*What is being asked*. Return all entries verbatim; skip any pictures.

*Data for this exercise*.

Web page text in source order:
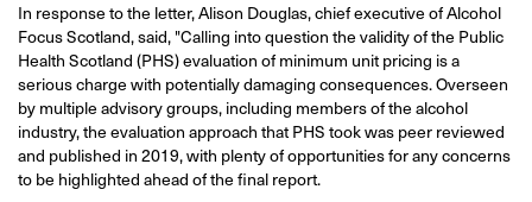
In response to the letter, Alison Douglas, chief executive of Alcohol
Focus Scotland, said, "Calling into question the validity of the Public
Health Scotland (PHS) evaluation of minimum unit pricing is a
serious charge with potentially damaging consequences. Overseen
by multiple advisory groups, including members of the alcohol
industry, the evaluation approach that PHS took was peer reviewed
and published in 2019, with plenty of opportunities for any concerns
to be highlighted ahead of the final report.
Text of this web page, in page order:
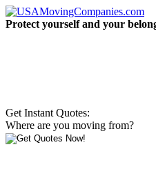
Protect yourself and your
Get Instant Quotes:
Where are you moving from?
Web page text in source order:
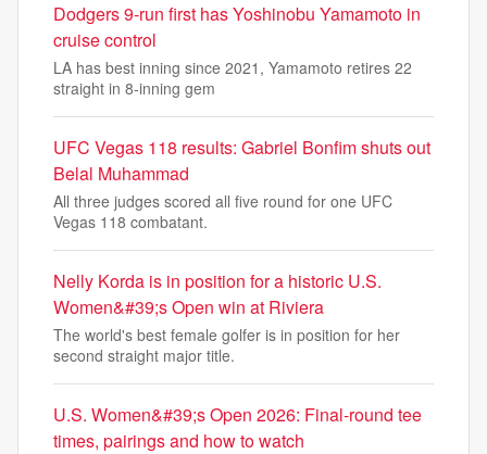
Dodgers 9-run first has Yoshinobu Yamamoto in
cruise control
LA has best inning since 2021, Yamamoto retires 22
straight in 8-inning gem
UFC Vegas 118 results: Gabriel Bonfim shuts out
Belal Muhammad
All three judges scored all five round for one UFC
Vegas 118 combatant.
Nelly Korda is in position for a historic U.S.
Women&#39;s Open win at Riviera
The world's best female golfer is in position for her
second straight major title.
U.S. Women&#39;s Open 2026: Final-round tee
times, pairings and how to watch
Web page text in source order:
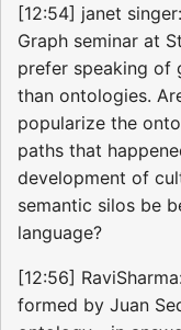
[12:54] janet
Graph seminar at
prefer speaking of
than ontologies.
popularize the
paths that
development of
semantic silos be
language?
[12:56]
formed by Juan
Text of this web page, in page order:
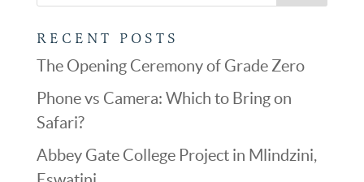
RECENT POSTS
The Opening Ceremony of Grade Zero
Phone vs Camera: Which to Bring on
Safari?
Abbey Gate College Project in Mlindzini,
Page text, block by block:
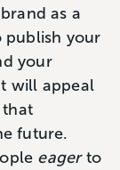
as a
publish your
your
will appeal
that
future.
eagerto
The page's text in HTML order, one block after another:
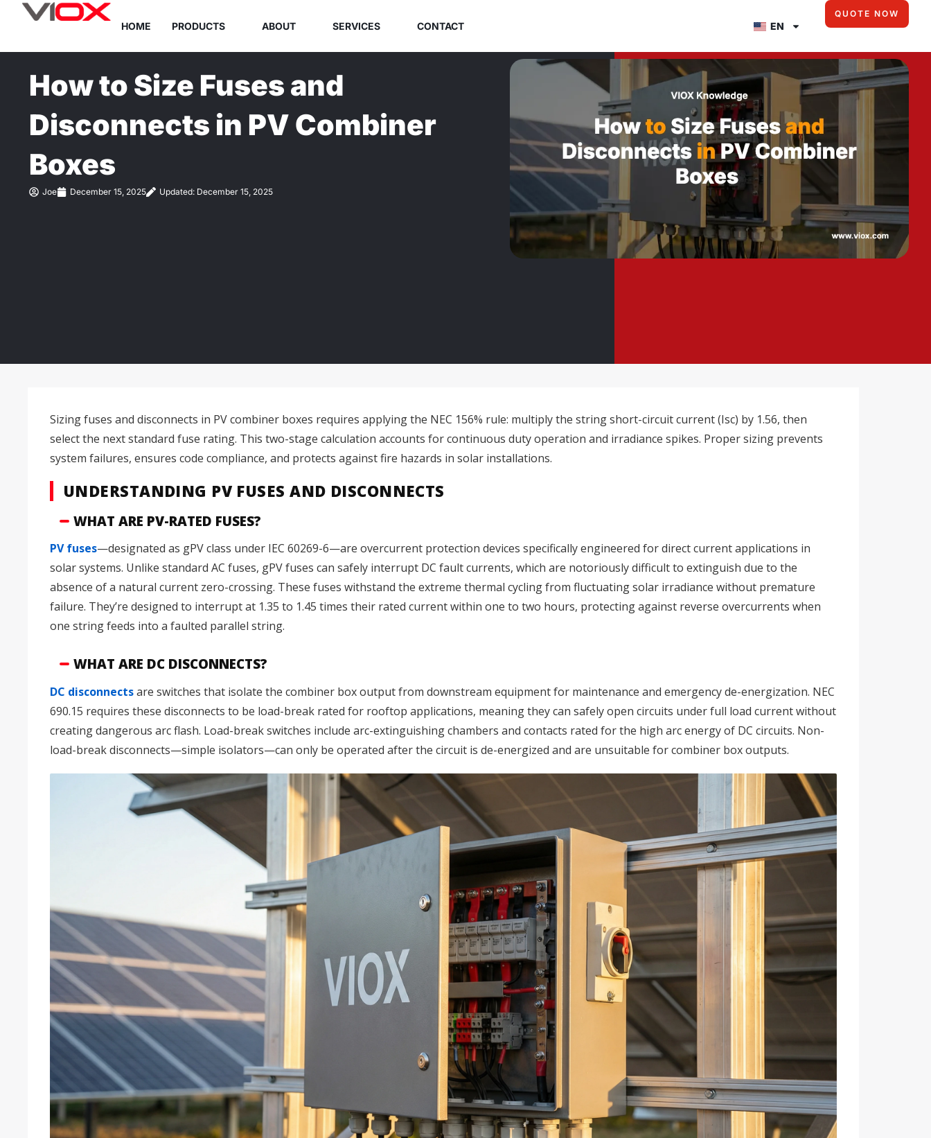
content
HOME PRODUCTS ABOUT SERVICES CONTACT EN
QUOTE NOW
How to Size Fuses and
Disconnects in PV Combiner
Boxes
Joe December 15, 2025 Updated: December 15, 2025
Sizing fuses and disconnects in PV combiner boxes requires applying the NEC 156% rule: multiply the string short-circuit current (Isc) by 1.56, then
select the next standard fuse rating. This two-stage calculation accounts for continuous duty operation and irradiance spikes. Proper sizing prevents
system failures, ensures code compliance, and protects against fire hazards in solar installations.
UNDERSTANDING PV FUSES AND DISCONNECTS
WHAT ARE PV-RATED FUSES?
PV fuses—designated as gPV class under IEC 60269-6—are overcurrent protection devices specifically engineered for direct current applications in
solar systems. Unlike standard AC fuses, gPV fuses can safely interrupt DC fault currents, which are notoriously difficult to extinguish due to the
absence of a natural current zero-crossing. These fuses withstand the extreme thermal cycling from fluctuating solar irradiance without premature
failure. They’re designed to interrupt at 1.35 to 1.45 times their rated current within one to two hours, protecting against reverse overcurrents when
one string feeds into a faulted parallel string.
WHAT ARE DC DISCONNECTS?
DC disconnectsare switches that isolate the combiner box output from downstream equipment for maintenance and emergency de-energization. NEC
690.15 requires these disconnects to be load-break rated for rooftop applications, meaning they can safely open circuits under full load current without
creating dangerous arc flash. Load-break switches include arc-extinguishing chambers and contacts rated for the high arc energy of DC circuits. Non-
load-break disconnects—simple isolators—can only be operated after the circuit is de-energized and are unsuitable for combiner box outputs.

*Task response*.
Web page text in source order:
In response to the letter, Alison Douglas, chief executive of Alcohol
Focus Scotland, said, "Calling into question the validity of the Public
Health Scotland (PHS) evaluation of minimum unit pricing is a
serious charge with potentially damaging consequences. Overseen
by multiple advisory groups, including members of the alcohol
industry, the evaluation approach that PHS took was peer reviewed
and published in 2019, with plenty of opportunities for any concerns
to be highlighted ahead of the final report.
Text of this web page, in page order:
Protect yourself and your
Get Instant Quotes:
Where are you moving from?
Web page text in source order:
Dodgers 9-run first has Yoshinobu Yamamoto in
cruise control
LA has best inning since 2021, Yamamoto retires 22
straight in 8-inning gem
UFC Vegas 118 results: Gabriel Bonfim shuts out
Belal Muhammad
All three judges scored all five round for one UFC
Vegas 118 combatant.
Nelly Korda is in position for a historic U.S.
Women&#39;s Open win at Riviera
The world's best female golfer is in position for her
second straight major title.
U.S. Women&#39;s Open 2026: Final-round tee
times, pairings and how to watch
Web page text in source order:
[12:54] janet
Graph seminar at
prefer speaking of
than ontologies.
popularize the
paths that
development of
semantic silos be
language?
[12:56]
formed by Juan
Text of this web page, in page order:
RECENT POSTS
The Opening Ceremony of Grade Zero
Phone vs Camera: Which to Bring on
Safari?
Abbey Gate College Project in Mlindzini,
Page text, block by block:
as a
publish your
your
will appeal
that
future.
eagerto
The page's text in HTML order, one block after another:
content
HOME PRODUCTS ABOUT SERVICES CONTACT EN
QUOTE NOW
How to Size Fuses and
Disconnects in PV Combiner
Boxes
Joe December 15, 2025 Updated: December 15, 2025
Sizing fuses and disconnects in PV combiner boxes requires applying the NEC 156% rule: multiply the string short-circuit current (Isc) by 1.56, then
select the next standard fuse rating. This two-stage calculation accounts for continuous duty operation and irradiance spikes. Proper sizing prevents
system failures, ensures code compliance, and protects against fire hazards in solar installations.
UNDERSTANDING PV FUSES AND DISCONNECTS
WHAT ARE PV-RATED FUSES?
PV fuses—designated as gPV class under IEC 60269-6—are overcurrent protection devices specifically engineered for direct current applications in
solar systems. Unlike standard AC fuses, gPV fuses can safely interrupt DC fault currents, which are notoriously difficult to extinguish due to the
absence of a natural current zero-crossing. These fuses withstand the extreme thermal cycling from fluctuating solar irradiance without premature
failure. They’re designed to interrupt at 1.35 to 1.45 times their rated current within one to two hours, protecting against reverse overcurrents when
one string feeds into a faulted parallel string.
WHAT ARE DC DISCONNECTS?
DC disconnectsare switches that isolate the combiner box output from downstream equipment for maintenance and emergency de-energization. NEC
690.15 requires these disconnects to be load-break rated for rooftop applications, meaning they can safely open circuits under full load current without
creating dangerous arc flash. Load-break switches include arc-extinguishing chambers and contacts rated for the high arc energy of DC circuits. Non-
load-break disconnects—simple isolators—can only be operated after the circuit is de-energized and are unsuitable for combiner box outputs.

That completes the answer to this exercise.